Rational matrices whose powers have bounded denominators

Question

Let $d\ge 1$ be a natural number. Let $A$ be a square $d\times d$ matrix with rational entries : $A \in M_{d}(\mathbb{Q})$. The following statements about the matrix $A$ are equivalent

1. The sequence of powers $(A^n)_{n\ge 1}$ has bounded denominators.

2. The characteristic equation of $A$ has integral coefficients.

3. $A$ is conjugated ( over $\mathbb{Q}$) to a matrix with integral entries.

Notes:

I've discovered stumbled upon this property while playing with linear recurrences -- it may well be a classical thing.

1. & 3. can be generalized, but then the test 2. is still elusive

2. $\rightarrow$ 3. is canonical forms (done right).

3. $\rightarrow$ 1.$\wedge$ 2 is easy

Below is my proof, ignore it if you want to solve the problem on your own.

Thank you for your interest!

$\bf{Added:}$ The part 2. $\rightarrow$ 3. appeared before on this site.

$\bf{Added:}$ Indebted to Ewan Delanoy for the case $A$ a companion matrix

Answer 1

Here is first 1. $\rightarrow$ 3.

A more general fact. Consider $\mathfrak{S}$ a semigroup of matrices from $M_d(\mathbb{Q})$ ( closed under multiplication) with bounded denominators ( there exists $0\ne D \in \mathbb{N}$ such that $D \cdot S \in M_d(\mathbb{Z})$ for all $S \in \mathfrak{S}$). Then there exists $T \in GL(n, \mathbb{Q})$ such that $T \cdot \mathfrak{S} \cdot T^{-1} \subset M_d(\mathbb{Z})$.

Indeed, consider the set of integral vectors

$$L \colon = \{ v\ \in \mathbb{Z}^d \ | \ \mathfrak{S} \cdot v \subset \mathbb{Z^d} \}$$

It is easy to see that $L$ is a subgroup, and moreover $D \cdot \mathbb{Z}^d \subset L \subset \mathbb{Z}^d$. We conclude ( invariant factors for e.g.) that $L$ is a lattice. Moreover, $\mathfrak{S} L \subset L$. Indeed, we have

$$\mathfrak{S} ( \mathfrak{S} L) \subset \mathfrak{S} L \subset \mathbb{Z}^d$$

Now consider a basis of $L$. In this basis all the entries of the elements of $\mathfrak{S}$ are integral.

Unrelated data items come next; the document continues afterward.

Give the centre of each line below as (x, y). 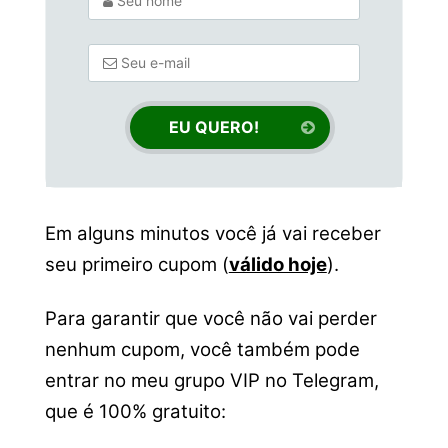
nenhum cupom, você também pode (202, 349)
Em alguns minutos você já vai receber (212, 234)
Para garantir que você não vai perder (210, 318)
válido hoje (277, 265)
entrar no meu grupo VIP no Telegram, (211, 380)
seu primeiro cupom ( (136, 265)
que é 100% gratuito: (135, 411)
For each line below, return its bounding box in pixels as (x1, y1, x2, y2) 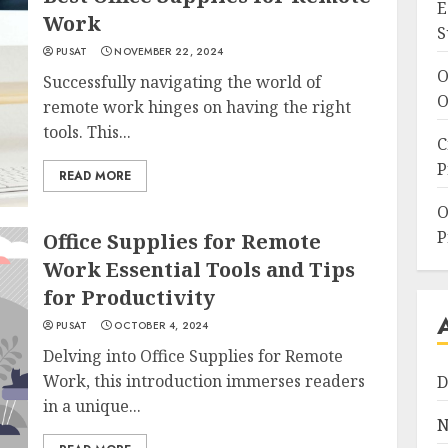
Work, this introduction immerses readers (43, 370, 366, 392)
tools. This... (43, 121, 132, 143)
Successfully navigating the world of (43, 71, 322, 93)
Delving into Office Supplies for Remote (43, 345, 344, 367)
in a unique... (43, 395, 142, 417)
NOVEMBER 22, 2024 (114, 44, 224, 59)
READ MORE (59, 167, 132, 185)
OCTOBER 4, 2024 (114, 318, 209, 333)
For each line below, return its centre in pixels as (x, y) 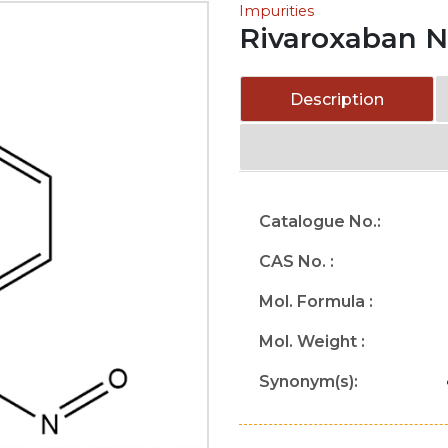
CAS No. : (296, 261)
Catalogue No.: (320, 221)
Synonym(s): (308, 381)
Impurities (276, 11)
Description (337, 99)
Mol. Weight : (312, 341)
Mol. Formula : (316, 301)
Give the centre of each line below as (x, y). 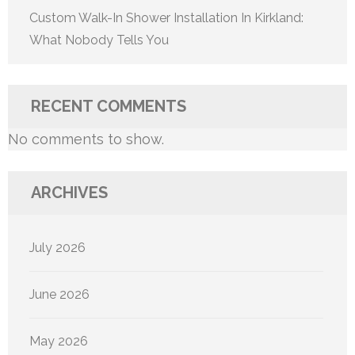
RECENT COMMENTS (109, 106)
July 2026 (57, 247)
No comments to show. (86, 139)
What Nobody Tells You (99, 40)
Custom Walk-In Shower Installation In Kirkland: (166, 17)
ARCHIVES (69, 192)
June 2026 (59, 294)
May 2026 (59, 341)
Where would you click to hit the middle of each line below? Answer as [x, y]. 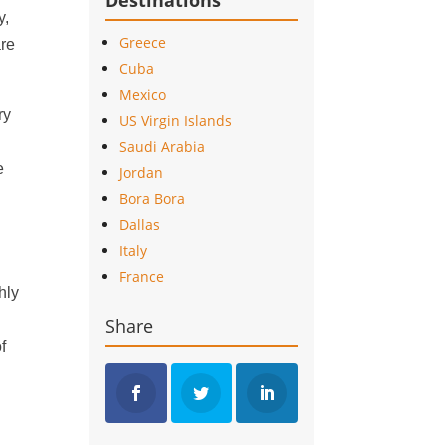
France [142, 276]
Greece [143, 42]
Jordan [141, 172]
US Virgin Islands [176, 120]
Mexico [143, 94]
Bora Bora [152, 198]
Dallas [140, 224]
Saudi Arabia [162, 146]
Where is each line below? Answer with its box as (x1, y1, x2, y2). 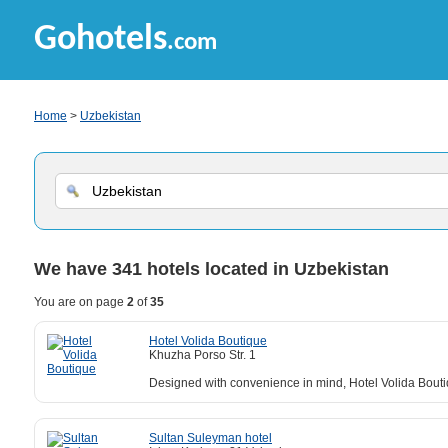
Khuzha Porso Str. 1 (149, 347, 256, 362)
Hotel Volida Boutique (149, 333, 267, 348)
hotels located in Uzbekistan (142, 258, 389, 279)
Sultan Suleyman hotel (149, 430, 272, 445)
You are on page (34, 294, 127, 309)
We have (34, 258, 112, 279)
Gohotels (34, 22, 167, 58)
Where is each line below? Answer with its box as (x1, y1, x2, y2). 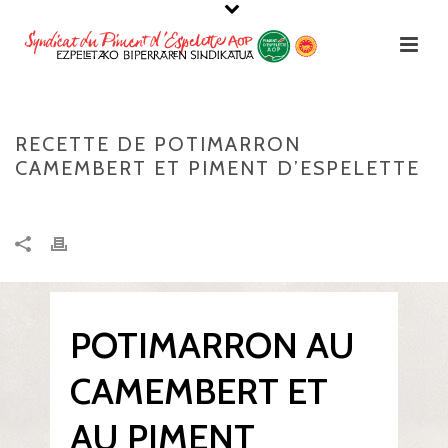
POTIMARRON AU (70, 323, 355, 367)
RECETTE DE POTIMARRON (15, 132, 301, 156)
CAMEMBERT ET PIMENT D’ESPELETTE (15, 156, 420, 180)
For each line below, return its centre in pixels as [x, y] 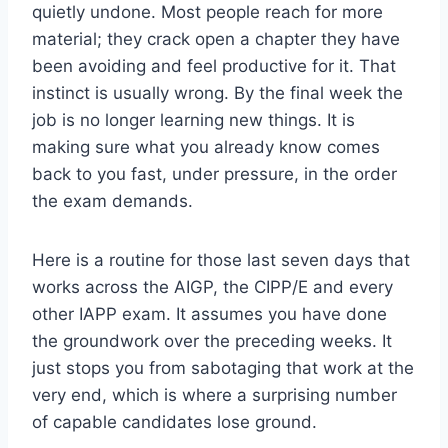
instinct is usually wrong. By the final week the [217, 92]
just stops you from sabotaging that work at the [223, 367]
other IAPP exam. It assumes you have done [209, 313]
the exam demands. [112, 200]
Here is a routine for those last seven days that [221, 259]
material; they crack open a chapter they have [216, 38]
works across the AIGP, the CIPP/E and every [212, 286]
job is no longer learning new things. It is [193, 119]
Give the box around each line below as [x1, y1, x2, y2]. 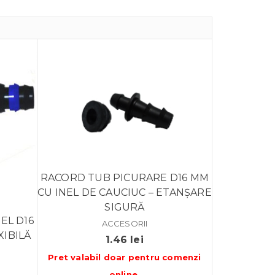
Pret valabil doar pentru [48, 252, 163, 262]
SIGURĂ [104, 201, 145, 213]
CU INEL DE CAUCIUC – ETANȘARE [37, 186, 212, 198]
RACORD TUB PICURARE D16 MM [40, 171, 209, 184]
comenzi [162, 252, 201, 262]
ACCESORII [101, 218, 148, 228]
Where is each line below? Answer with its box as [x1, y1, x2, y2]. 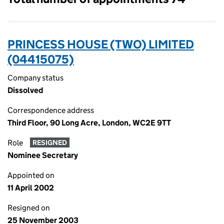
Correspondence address [7, 105, 94, 115]
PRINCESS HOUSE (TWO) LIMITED [7, 37, 194, 51]
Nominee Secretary [7, 150, 78, 160]
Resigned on [7, 203, 50, 212]
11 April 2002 [7, 183, 54, 192]
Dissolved [7, 85, 43, 95]
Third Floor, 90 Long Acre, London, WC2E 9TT [7, 118, 171, 127]
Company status [7, 73, 63, 82]
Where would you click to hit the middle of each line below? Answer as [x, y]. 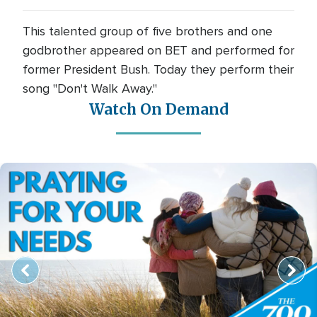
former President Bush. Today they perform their [158, 69]
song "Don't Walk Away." [90, 88]
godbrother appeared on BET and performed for [158, 50]
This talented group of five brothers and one [148, 31]
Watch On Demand [158, 110]
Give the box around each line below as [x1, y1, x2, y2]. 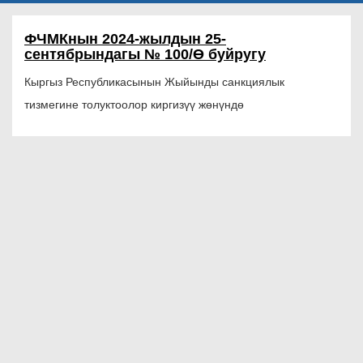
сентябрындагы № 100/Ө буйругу [24, 46, 266, 62]
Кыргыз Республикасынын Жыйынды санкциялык [24, 75, 284, 88]
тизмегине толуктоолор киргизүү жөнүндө [24, 98, 244, 111]
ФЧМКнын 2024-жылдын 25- [24, 31, 226, 47]
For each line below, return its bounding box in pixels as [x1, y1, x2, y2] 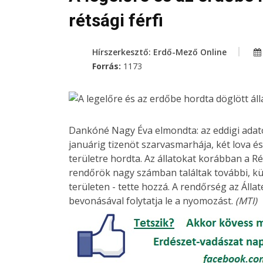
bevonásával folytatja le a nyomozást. [69, 194, 235, 208]
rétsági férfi [69, 10, 163, 31]
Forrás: [92, 60, 123, 72]
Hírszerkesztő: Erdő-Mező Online [92, 46, 227, 58]
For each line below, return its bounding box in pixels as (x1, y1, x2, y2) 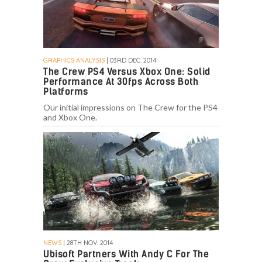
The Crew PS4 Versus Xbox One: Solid (43, 66, 211, 78)
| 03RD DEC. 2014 (105, 56, 156, 65)
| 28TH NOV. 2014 (61, 239, 113, 247)
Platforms (43, 86, 88, 98)
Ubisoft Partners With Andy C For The (43, 249, 209, 260)
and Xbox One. (43, 112, 97, 123)
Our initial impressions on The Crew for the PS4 (43, 102, 218, 113)
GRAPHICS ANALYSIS (43, 56, 105, 65)
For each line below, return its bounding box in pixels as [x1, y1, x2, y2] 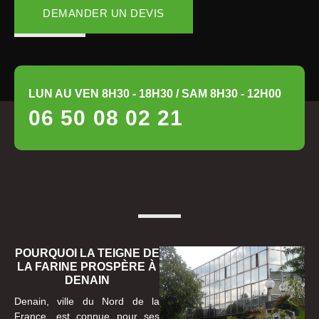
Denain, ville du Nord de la [14, 296, 159, 308]
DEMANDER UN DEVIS [43, 7, 164, 20]
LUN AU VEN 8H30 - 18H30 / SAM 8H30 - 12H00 [28, 88, 281, 100]
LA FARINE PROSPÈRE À [17, 261, 157, 273]
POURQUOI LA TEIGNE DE [14, 247, 159, 260]
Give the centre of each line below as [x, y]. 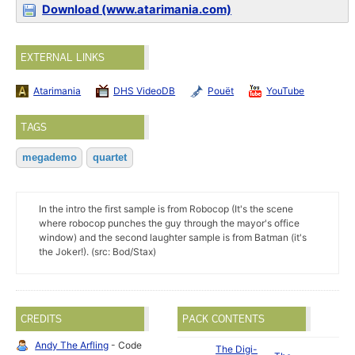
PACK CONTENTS [223, 319]
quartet [109, 158]
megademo [49, 158]
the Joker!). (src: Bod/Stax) [97, 252]
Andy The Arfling [72, 345]
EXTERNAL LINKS [63, 57]
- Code [126, 345]
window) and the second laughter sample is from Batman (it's [172, 237]
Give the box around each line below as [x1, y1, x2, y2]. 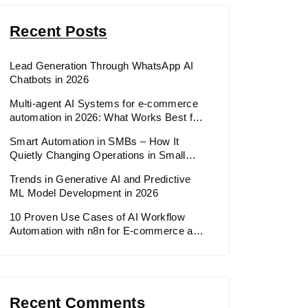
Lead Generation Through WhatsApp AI [10, 59, 194, 71]
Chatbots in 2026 [10, 73, 89, 85]
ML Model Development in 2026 [10, 186, 158, 199]
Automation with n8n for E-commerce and [10, 224, 205, 236]
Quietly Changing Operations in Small [10, 148, 186, 161]
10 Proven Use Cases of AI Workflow [10, 210, 185, 223]
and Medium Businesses [10, 162, 126, 175]
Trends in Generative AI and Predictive [10, 173, 191, 185]
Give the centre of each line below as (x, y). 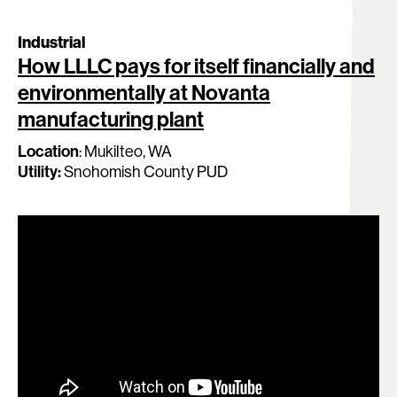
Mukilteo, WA (128, 151)
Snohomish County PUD (144, 171)
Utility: (39, 171)
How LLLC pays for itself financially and (196, 65)
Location (48, 151)
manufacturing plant (111, 118)
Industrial (51, 42)
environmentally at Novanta (144, 92)
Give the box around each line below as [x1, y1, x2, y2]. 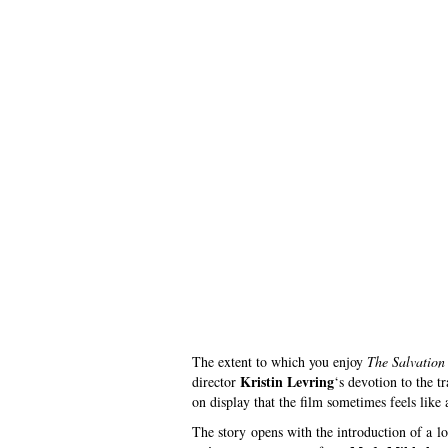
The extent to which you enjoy [192, 352, 367, 371]
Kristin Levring [240, 371, 334, 392]
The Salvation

(this is just like the proof of the standard fact: a rational representation of a finite group is equivalent to an integral representation -- see W. Burnside, Theory of groups of finite order)

Let's prove 1. $\rightarrow$ 2. It is enough to show the following: consider $P(x)= x^d + c_1 x^{d-1} + \cdots + c_d$ the characteristic polynomial of $A$. Assume that not all of the coefficients $c_k$ are integral. Let $p$ be a prime number such that for some $k$ we have for the $p$-adic valuation we have $v_p(c_k) < 0$. Below is the proof that uses some algebraic number theory.

Consider $K$ a number field containing all of the roots of $P(x)$. Let $v$ an extension to $K$ of the $p$-adic valuation of $\mathbb{Q}$. Now, from the Vieta relations we have $v(x_i) < 0$ for some $i$. Consider $x_1$, $\ldots$, $x_l$ of smallest $v$. Let now $P_n(x)$ be the characteristic polynomial of $A^n$. It has the roots $x_i^n$, $1\le i \le d$. Write $$P_n(x) = x^d + c_{n,1} x^{d-1} + \cdots + x_{n,d} $$

Now from Vieta relation it is easy to see that

$$v(c_{n,l}) = n \cdot v_(c_l)$$

and this will approach $-\infty$ as $n\to \infty$. This implies that the denominators of $A^n$ approach infinity as $n\to \infty$.

I will only say that 2. $\rightarrow$ 3. uses canonical forms (over $\mathbb{Q}$) and the fact that all of the factor of a monic integral polynomial are also integral.

$\bf{Added:}$ For 2. $\rightarrow$ 3. Consider a matrix $A$ in $M_d(K)$ with an annihilating polynomial $P(x)$. Then $A$ is similar to a block diagonal matrix formed of companion matrices of factors of $P(x)$.

The statement would work for any $R$ integrally closed domain instead of $\mathbb{Z}$.